少し話がそれますが、子どものころディズニーランドにほとんど行ったことがなく、どこか自尊心を削られた記憶があります。わりと鈍感なのでいまとなっては大したダメージもなかったのですが、逆にいうと、ディズニー情報がなくても生きていけるコミュニティを、よりどころにしていたのかもしれません。
なんにせよ、社会的な体験というのは、その経験があるかないかというシンプルな差であるがゆえに「ないこと」が目立ってしまうものです。ちなみに私はサマーキャンプというものに参加したことがありません。周りもアウトドア方向にアクティブでないので、今後ももしかしたらないかもしれません。やはり子ども時代の経験が将来の道を作っているのを実感します。
さて、まったく別の視点としてもうひとつあるのが、親側へのケアです。大人になって初めて、夏休み直前の親は憂鬱な気持ちでいると知りました。親の立場だと、昼間子どもが家にいるというのは負担があるのでしょう。この猛暑日が続く夏では「外で遊んで来い」とも言いにくいでしょうし、親からすると考えることがどうしても増えてしまいます。
自然環境の変化は誰を責めるわけにもいかないですが、そうして家族が共有する時間も増えると、たった数日であっても手が離れることが親のリフレッシュにもなるそうです。実際、サマーキャンプ後にとったアンケートでは「親側の気持ちの負担軽減になった」という回答を得たこともあります。
そういえば、最近は学校給食を夏休みに提供するという取り組みを目にするようになりました。もちろん無料ではないけれど、そうすることで日中に家にいられなかったり、朝の時間のケアを社会の仕組みに入れ込んでいくのは素晴らしいことだと思います。不登校や中退などさまざまな子どもにまつわる社会課題がニュースで取り上げられる昨今、必ずしも当事者をどうにかすることだけが解法とは限りません。親をラクにするというベクトルで考えていくことも、重要な観点であろうかと思います。
私たちは家族支援として保護者を支えるコンセプトの事業を16年前からやっていますが、どうしても当事者支援に目が向き、その周縁にいる人たちへの支援の重要性はまだまだ十分に浸透していないように感じます。
核家族化が進み、マンション住まいとなれば、隣の人のことも実は良く知らないなんてことも少なくありません。そうなると子育ての相談相手はいまやAIであったりするのだそうです。AIはねぎらいもうまいですからね。

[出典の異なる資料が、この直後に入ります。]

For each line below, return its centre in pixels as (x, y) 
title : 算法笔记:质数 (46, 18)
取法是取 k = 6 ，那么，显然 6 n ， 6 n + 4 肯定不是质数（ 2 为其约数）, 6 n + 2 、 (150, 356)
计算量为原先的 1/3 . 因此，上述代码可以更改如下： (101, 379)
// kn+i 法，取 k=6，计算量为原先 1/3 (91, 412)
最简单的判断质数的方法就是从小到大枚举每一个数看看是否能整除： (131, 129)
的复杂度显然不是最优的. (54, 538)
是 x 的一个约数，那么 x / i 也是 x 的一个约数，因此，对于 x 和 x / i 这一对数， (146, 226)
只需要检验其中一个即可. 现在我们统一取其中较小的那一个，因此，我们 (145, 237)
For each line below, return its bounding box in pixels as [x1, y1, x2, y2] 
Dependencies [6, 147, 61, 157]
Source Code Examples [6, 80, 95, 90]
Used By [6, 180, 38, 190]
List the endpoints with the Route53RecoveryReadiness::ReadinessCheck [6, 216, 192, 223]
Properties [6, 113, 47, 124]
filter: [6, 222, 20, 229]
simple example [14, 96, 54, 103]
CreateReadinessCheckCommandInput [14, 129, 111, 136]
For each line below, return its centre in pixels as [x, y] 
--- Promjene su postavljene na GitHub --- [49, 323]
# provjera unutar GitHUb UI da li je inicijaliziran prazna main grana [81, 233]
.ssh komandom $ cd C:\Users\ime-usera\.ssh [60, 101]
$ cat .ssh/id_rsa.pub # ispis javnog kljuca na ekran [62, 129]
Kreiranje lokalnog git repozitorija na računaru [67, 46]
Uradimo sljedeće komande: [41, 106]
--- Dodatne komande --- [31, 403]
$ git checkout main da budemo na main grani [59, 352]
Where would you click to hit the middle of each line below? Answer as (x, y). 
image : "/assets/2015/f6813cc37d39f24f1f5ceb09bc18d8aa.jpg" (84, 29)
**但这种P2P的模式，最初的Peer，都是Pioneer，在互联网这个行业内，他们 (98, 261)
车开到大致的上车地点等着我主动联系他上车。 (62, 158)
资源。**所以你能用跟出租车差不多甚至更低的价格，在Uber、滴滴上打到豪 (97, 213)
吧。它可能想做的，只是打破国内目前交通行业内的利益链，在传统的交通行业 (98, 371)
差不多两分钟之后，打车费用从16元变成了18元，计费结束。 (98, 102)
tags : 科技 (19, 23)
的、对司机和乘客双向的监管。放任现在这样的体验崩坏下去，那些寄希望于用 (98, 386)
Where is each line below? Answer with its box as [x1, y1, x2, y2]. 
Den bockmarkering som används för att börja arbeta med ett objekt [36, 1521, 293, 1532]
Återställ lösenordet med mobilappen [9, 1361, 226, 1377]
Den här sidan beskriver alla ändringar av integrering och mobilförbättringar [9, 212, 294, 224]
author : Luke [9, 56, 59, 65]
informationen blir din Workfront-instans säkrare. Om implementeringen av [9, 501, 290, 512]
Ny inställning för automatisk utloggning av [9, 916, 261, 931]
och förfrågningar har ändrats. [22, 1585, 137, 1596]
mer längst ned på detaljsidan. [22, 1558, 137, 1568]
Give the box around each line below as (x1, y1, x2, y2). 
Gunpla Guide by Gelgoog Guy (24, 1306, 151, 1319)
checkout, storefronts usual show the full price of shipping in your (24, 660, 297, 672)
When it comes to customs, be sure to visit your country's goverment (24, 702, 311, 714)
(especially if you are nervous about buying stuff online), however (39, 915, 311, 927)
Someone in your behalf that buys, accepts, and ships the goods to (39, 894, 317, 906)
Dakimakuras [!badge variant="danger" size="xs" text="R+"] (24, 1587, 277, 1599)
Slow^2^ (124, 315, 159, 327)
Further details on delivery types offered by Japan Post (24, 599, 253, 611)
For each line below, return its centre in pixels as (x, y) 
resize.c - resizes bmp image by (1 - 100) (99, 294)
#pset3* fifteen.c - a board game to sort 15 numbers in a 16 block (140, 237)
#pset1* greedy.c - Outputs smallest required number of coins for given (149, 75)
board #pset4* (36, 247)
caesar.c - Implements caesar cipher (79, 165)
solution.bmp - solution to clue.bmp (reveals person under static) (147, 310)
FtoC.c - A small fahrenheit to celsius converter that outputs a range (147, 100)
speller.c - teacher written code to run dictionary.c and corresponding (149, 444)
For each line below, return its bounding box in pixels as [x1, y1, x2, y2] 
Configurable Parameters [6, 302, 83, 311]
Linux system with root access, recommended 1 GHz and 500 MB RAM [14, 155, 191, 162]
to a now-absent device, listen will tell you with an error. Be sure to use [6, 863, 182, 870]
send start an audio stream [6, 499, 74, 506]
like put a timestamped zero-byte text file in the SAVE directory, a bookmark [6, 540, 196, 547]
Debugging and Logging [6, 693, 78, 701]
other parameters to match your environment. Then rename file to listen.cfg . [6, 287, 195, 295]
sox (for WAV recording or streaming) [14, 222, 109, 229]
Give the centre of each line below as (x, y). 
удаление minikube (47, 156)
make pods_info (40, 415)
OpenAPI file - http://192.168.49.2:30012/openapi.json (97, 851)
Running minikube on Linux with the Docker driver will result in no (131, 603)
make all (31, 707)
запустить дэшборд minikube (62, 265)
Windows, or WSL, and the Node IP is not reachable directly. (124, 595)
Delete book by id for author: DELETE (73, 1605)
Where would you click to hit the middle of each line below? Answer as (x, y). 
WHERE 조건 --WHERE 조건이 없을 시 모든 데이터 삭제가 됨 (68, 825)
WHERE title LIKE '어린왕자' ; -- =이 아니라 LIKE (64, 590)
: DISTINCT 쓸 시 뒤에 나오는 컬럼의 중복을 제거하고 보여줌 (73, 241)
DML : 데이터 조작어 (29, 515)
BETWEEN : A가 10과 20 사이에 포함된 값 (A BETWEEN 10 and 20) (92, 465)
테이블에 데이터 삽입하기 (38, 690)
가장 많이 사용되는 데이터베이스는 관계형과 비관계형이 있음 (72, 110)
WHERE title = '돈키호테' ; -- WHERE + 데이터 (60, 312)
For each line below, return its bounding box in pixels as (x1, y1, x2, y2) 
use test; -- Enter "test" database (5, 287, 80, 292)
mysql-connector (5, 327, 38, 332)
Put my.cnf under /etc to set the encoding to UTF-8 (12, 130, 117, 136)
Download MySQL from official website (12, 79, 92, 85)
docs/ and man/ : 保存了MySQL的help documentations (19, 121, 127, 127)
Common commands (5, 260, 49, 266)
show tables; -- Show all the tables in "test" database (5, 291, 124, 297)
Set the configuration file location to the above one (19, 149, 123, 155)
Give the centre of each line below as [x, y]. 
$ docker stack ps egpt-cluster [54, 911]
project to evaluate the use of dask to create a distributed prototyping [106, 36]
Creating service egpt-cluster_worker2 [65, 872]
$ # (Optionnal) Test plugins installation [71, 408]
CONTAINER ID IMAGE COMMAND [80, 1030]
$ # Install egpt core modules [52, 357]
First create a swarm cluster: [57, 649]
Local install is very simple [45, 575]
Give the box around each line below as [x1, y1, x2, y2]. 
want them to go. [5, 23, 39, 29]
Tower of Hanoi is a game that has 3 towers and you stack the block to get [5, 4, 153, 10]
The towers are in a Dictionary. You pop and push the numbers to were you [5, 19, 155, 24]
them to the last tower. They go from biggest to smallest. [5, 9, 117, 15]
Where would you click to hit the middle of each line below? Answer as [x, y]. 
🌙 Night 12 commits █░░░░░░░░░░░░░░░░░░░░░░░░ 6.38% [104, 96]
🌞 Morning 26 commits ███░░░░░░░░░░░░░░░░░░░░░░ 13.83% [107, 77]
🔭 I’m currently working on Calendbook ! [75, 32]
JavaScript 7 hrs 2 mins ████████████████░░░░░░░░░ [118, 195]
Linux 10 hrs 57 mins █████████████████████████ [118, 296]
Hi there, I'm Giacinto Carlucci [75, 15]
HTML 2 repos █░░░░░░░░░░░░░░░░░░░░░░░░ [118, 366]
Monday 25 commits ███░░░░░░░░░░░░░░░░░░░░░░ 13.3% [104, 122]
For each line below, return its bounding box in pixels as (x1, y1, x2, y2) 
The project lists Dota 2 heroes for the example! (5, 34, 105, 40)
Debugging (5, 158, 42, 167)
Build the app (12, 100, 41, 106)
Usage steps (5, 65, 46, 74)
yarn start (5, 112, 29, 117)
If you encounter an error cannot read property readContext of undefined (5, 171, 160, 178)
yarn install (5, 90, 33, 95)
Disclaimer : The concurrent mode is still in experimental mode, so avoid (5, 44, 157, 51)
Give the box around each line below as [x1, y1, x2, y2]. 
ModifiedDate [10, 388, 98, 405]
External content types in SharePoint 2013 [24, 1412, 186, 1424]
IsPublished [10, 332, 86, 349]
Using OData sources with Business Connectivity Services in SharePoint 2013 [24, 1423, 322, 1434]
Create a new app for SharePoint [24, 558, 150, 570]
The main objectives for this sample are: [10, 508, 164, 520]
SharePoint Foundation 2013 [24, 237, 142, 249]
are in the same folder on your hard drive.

それにしても、2025年のAIではまださすがに、人をキャンプに連れ出したりはしてくれません。私たち支援者は人的リソースを補う形での支援というのが、今後も求められる形なのでしょうか。

認定特定非営利活動法人
育て上げネット 理事長
工藤 啓
1977年東京生まれ。2001年、若年就労支援団体「育て上げネット」設立。2004年5月NPO法人化。内閣府「パーソナルサポートサービス検討委員会」委員、文部科学省「中央教育審議会生涯学習分科会」委員、埼玉県「ニート対策検討委員会」委員、東京都「東京都生涯学習審議会」委員等歴任。著書『大卒だって無職になる』(エンターブレイン)、『ニート支援マニュアル』(PHP研究所)、『NPOで働く-社会の課題を解決する仕事』(東洋経済新報社)ほか

認定特定非営利活動法人
育て上げネット 広報担当マネージャー
山﨑 梓
1990年生まれ。2010年から学生ボランティア団体で災害救援活動や地域貢献活動に参加。卒業後に育て上げネットに入職。ユースコーディネーターとして支援に関わりながら調査・研究を担当。現在は広報・寄付担当マネージャー。行政・自治体の若年無業者向けの支援に関わる技術審査員等歴任。共著に『若年無業者白書2014-2015』(バリューブックス)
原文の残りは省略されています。